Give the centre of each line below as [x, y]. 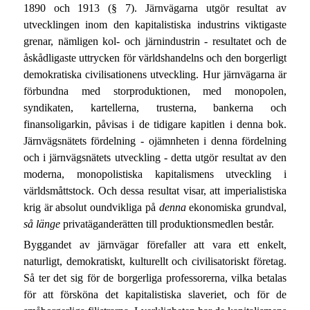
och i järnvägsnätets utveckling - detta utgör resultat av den [155, 158]
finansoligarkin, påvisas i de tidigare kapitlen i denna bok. [155, 125]
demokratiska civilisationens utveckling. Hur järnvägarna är [155, 75]
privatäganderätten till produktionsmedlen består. [167, 224]
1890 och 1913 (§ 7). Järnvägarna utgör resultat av [155, 8]
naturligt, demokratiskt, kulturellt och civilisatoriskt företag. [155, 261]
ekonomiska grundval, [236, 208]
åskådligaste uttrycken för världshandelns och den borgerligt [155, 58]
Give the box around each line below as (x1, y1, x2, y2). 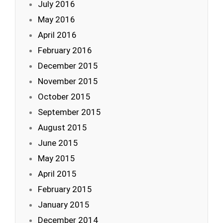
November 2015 (38, 76, 98, 86)
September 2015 (38, 107, 101, 117)
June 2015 (38, 138, 78, 148)
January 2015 (38, 200, 90, 210)
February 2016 (38, 45, 92, 55)
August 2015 (38, 122, 87, 132)
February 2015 (38, 184, 92, 194)
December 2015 (38, 61, 98, 71)
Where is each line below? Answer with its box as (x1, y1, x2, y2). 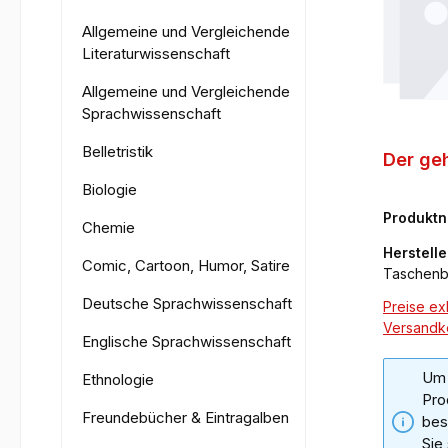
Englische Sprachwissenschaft (82, 331, 291, 351)
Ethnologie (82, 369, 154, 389)
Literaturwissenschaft (82, 43, 230, 63)
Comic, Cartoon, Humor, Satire (82, 255, 290, 275)
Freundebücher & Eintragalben (82, 407, 289, 427)
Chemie (82, 217, 135, 237)
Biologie (82, 179, 137, 199)
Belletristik (82, 141, 153, 161)
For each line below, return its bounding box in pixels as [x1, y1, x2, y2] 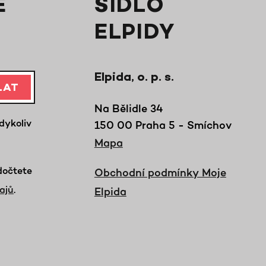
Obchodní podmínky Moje [94, 166, 226, 179]
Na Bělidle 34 [94, 102, 163, 115]
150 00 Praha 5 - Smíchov [94, 118, 232, 131]
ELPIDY [94, 21, 175, 46]
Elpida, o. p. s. [94, 71, 174, 85]
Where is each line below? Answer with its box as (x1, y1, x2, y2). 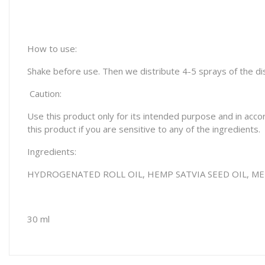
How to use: (27, 43, 77, 54)
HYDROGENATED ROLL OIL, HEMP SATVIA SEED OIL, (27, 168, 249, 180)
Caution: (30, 88, 62, 99)
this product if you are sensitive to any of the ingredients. (27, 123, 260, 135)
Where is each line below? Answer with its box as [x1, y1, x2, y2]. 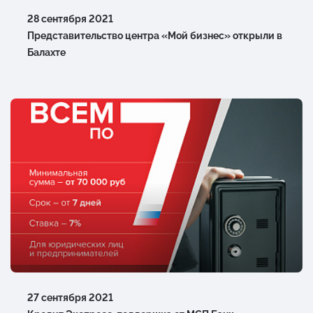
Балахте [27, 47, 66, 59]
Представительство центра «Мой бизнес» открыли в [27, 30, 282, 42]
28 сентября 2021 [27, 13, 113, 25]
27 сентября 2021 [27, 292, 113, 304]
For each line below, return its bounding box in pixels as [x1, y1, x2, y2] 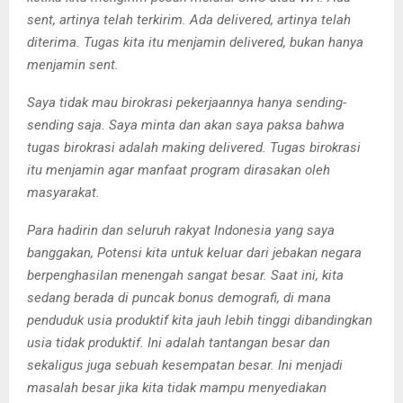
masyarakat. [27, 184, 100, 201]
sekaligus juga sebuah [27, 356, 162, 373]
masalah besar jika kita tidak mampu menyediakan [27, 379, 327, 396]
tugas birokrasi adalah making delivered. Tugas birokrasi [27, 139, 361, 156]
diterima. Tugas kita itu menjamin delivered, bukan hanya [27, 33, 363, 50]
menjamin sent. [27, 56, 119, 73]
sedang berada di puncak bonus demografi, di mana [27, 289, 331, 306]
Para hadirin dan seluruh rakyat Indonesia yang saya [27, 221, 335, 238]
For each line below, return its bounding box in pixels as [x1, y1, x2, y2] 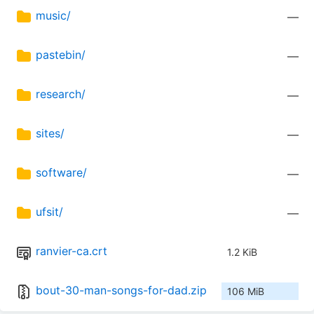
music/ [36, 8, 71, 23]
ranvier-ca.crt [36, 244, 107, 259]
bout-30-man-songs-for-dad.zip [36, 283, 207, 298]
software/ [36, 165, 87, 180]
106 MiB [227, 285, 264, 298]
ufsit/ [36, 205, 63, 219]
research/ [36, 87, 86, 102]
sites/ [36, 126, 64, 141]
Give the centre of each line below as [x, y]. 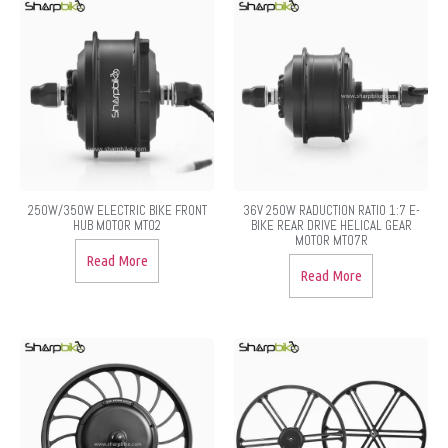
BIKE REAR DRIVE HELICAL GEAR [331, 225]
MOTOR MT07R [331, 240]
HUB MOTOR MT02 [117, 225]
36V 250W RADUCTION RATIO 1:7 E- [331, 210]
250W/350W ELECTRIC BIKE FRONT [117, 210]
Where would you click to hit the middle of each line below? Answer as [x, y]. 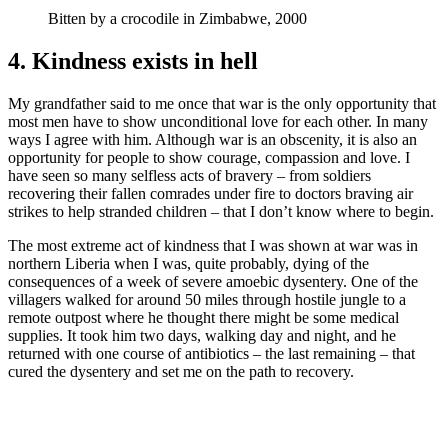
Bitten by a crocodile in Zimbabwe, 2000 [177, 18]
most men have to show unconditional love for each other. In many [218, 121]
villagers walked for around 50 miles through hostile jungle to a [207, 299]
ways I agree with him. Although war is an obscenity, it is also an [212, 139]
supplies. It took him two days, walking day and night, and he [202, 335]
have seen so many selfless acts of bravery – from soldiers [189, 175]
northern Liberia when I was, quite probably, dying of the [188, 263]
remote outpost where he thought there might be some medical [203, 317]
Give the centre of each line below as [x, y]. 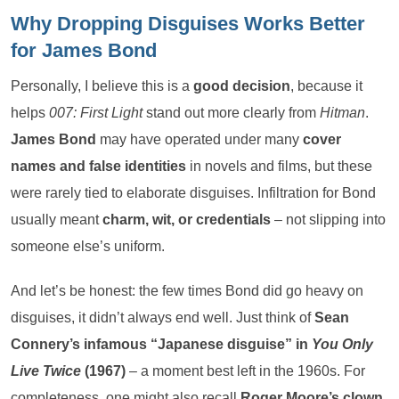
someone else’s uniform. [88, 246]
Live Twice [46, 370]
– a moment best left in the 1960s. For [245, 370]
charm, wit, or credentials [187, 219]
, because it [326, 85]
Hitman [342, 112]
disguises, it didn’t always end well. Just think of [163, 317]
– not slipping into [328, 219]
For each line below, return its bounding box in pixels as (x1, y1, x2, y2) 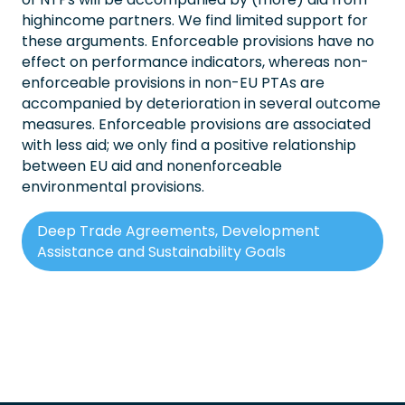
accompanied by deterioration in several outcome (22, 92, 381, 114)
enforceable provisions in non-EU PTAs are (22, 71, 325, 93)
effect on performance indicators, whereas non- (22, 51, 369, 72)
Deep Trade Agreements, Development (37, 220, 320, 241)
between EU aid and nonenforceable (22, 155, 282, 176)
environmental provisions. (22, 175, 204, 197)
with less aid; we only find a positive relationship (22, 134, 356, 155)
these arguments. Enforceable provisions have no (22, 30, 374, 52)
○ ○ ○ ○ ○
Apart from the pictures, every line above must be repeated exactly.

Give the centre of each line below as [x, y]. 
och i järnvägsnätets utveckling - detta utgör resultat av den [155, 158]
finansoligarkin, påvisas i de tidigare kapitlen i denna bok. [155, 125]
demokratiska civilisationens utveckling. Hur järnvägarna är [155, 75]
privatäganderätten till produktionsmedlen består. [167, 224]
1890 och 1913 (§ 7). Järnvägarna utgör resultat av [155, 8]
naturligt, demokratiskt, kulturellt och civilisatoriskt företag. [155, 261]
ekonomiska grundval, [236, 208]
åskådligaste uttrycken för världshandelns och den borgerligt [155, 58]
Give the box around each line below as (x1, y1, x2, y2). 
November 2015 (38, 76, 98, 86)
September 2015 (38, 107, 101, 117)
June 2015 (38, 138, 78, 148)
January 2015 (38, 200, 90, 210)
February 2016 (38, 45, 92, 55)
August 2015 (38, 122, 87, 132)
February 2015 (38, 184, 92, 194)
December 2015 (38, 61, 98, 71)
Where is each line below? Answer with its box as (x1, y1, x2, y2). 
Englische Sprachwissenschaft (82, 331, 291, 351)
Ethnologie (82, 369, 154, 389)
Literaturwissenschaft (82, 43, 230, 63)
Comic, Cartoon, Humor, Satire (82, 255, 290, 275)
Freundebücher & Eintragalben (82, 407, 289, 427)
Chemie (82, 217, 135, 237)
Biologie (82, 179, 137, 199)
Belletristik (82, 141, 153, 161)
For each line below, return its bounding box in pixels as [x1, y1, x2, y2] 
Obchodní podmínky Moje [94, 166, 226, 179]
Na Bělidle 34 [94, 102, 163, 115]
150 00 Praha 5 - Smíchov [94, 118, 232, 131]
ELPIDY [94, 21, 175, 46]
Elpida, o. p. s. [94, 71, 174, 85]
Where is each line below? Answer with its box as (x1, y1, x2, y2). 
How to use: (27, 43, 77, 54)
HYDROGENATED ROLL OIL, HEMP SATVIA SEED OIL, (27, 168, 249, 180)
Caution: (30, 88, 62, 99)
this product if you are sensitive to any of the ingredients. (27, 123, 260, 135)
Where is each line below? Answer with its box as [x1, y1, x2, y2]. 
Балахте [27, 47, 66, 59]
Представительство центра «Мой бизнес» открыли в [27, 30, 282, 42]
28 сентября 2021 [27, 13, 113, 25]
27 сентября 2021 [27, 292, 113, 304]
For each line below, return its bounding box in pixels as [x1, y1, x2, y2] 
masyarakat. [27, 184, 100, 201]
sekaligus juga sebuah [27, 356, 162, 373]
masalah besar jika kita tidak mampu menyediakan [27, 379, 327, 396]
tugas birokrasi adalah making delivered. Tugas birokrasi [27, 139, 361, 156]
diterima. Tugas kita itu menjamin delivered, bukan hanya [27, 33, 363, 50]
menjamin sent. [27, 56, 119, 73]
sedang berada di puncak bonus demografi, di mana [27, 289, 331, 306]
Para hadirin dan seluruh rakyat Indonesia yang saya [27, 221, 335, 238]
For each line below, return its bounding box in pixels as [x1, y1, x2, y2] 
music/ [36, 8, 71, 23]
ranvier-ca.crt [36, 244, 107, 259]
bout-30-man-songs-for-dad.zip [36, 283, 207, 298]
software/ [36, 165, 87, 180]
106 MiB [227, 285, 264, 298]
ufsit/ [36, 205, 63, 219]
research/ [36, 87, 86, 102]
sites/ [36, 126, 64, 141]
Give the centre of each line below as [x, y]. 
BIKE REAR DRIVE HELICAL GEAR [331, 225]
MOTOR MT07R [331, 240]
HUB MOTOR MT02 [117, 225]
36V 250W RADUCTION RATIO 1:7 E- [331, 210]
250W/350W ELECTRIC BIKE FRONT [117, 210]
Where would you click to hit the middle of each line below? Answer as [x, y]. 
Bitten by a crocodile in Zimbabwe, 2000 [177, 18]
most men have to show unconditional love for each other. In many [218, 121]
villagers walked for around 50 miles through hostile jungle to a [207, 299]
ways I agree with him. Although war is an obscenity, it is also an [212, 139]
supplies. It took him two days, walking day and night, and he [202, 335]
have seen so many selfless acts of bravery – from soldiers [189, 175]
northern Liberia when I was, quite probably, dying of the [188, 263]
remote outpost where he thought there might be some medical [203, 317]
Give the centre of each line below as [x, y]. 
someone else’s uniform. [88, 246]
Live Twice [46, 370]
– a moment best left in the 1960s. For [245, 370]
charm, wit, or credentials [187, 219]
, because it [326, 85]
Hitman [342, 112]
disguises, it didn’t always end well. Just think of [163, 317]
– not slipping into [328, 219]
For each line below, return its bounding box in pixels as (x1, y1, x2, y2) 
accompanied by deterioration in several outcome (22, 92, 381, 114)
enforceable provisions in non-EU PTAs are (22, 71, 325, 93)
effect on performance indicators, whereas non- (22, 51, 369, 72)
Deep Trade Agreements, Development (37, 220, 320, 241)
between EU aid and nonenforceable (22, 155, 282, 176)
environmental provisions. (22, 175, 204, 197)
with less aid; we only find a positive relationship (22, 134, 356, 155)
these arguments. Enforceable provisions have no (22, 30, 374, 52)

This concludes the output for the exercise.